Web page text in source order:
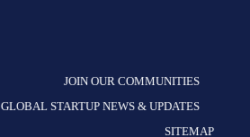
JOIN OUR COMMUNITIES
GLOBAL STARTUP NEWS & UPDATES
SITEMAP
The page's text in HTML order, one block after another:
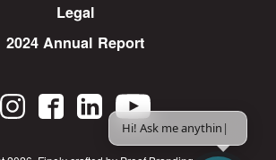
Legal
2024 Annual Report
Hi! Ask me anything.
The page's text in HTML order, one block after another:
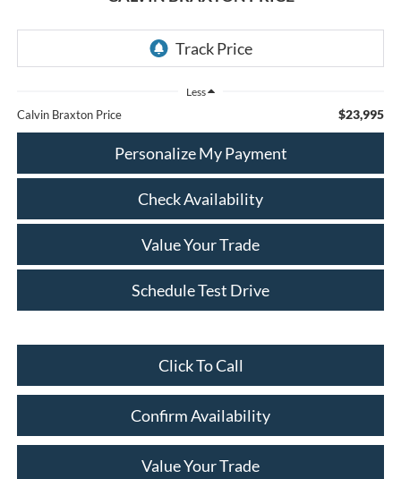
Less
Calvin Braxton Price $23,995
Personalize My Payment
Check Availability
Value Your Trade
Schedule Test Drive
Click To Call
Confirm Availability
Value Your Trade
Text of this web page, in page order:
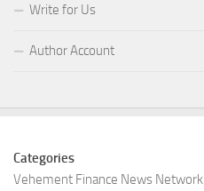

What you will do.
An exact reproduction of the material is needed, without its images.

Response.
Web page text in source order:
JOIN OUR COMMUNITIES
GLOBAL STARTUP NEWS & UPDATES
SITEMAP
The page's text in HTML order, one block after another:
Legal
2024 Annual Report
Hi! Ask me anything.
The page's text in HTML order, one block after another:
Less
Calvin Braxton Price $23,995
Personalize My Payment
Check Availability
Value Your Trade
Schedule Test Drive
Click To Call
Confirm Availability
Value Your Trade
Text of this web page, in page order:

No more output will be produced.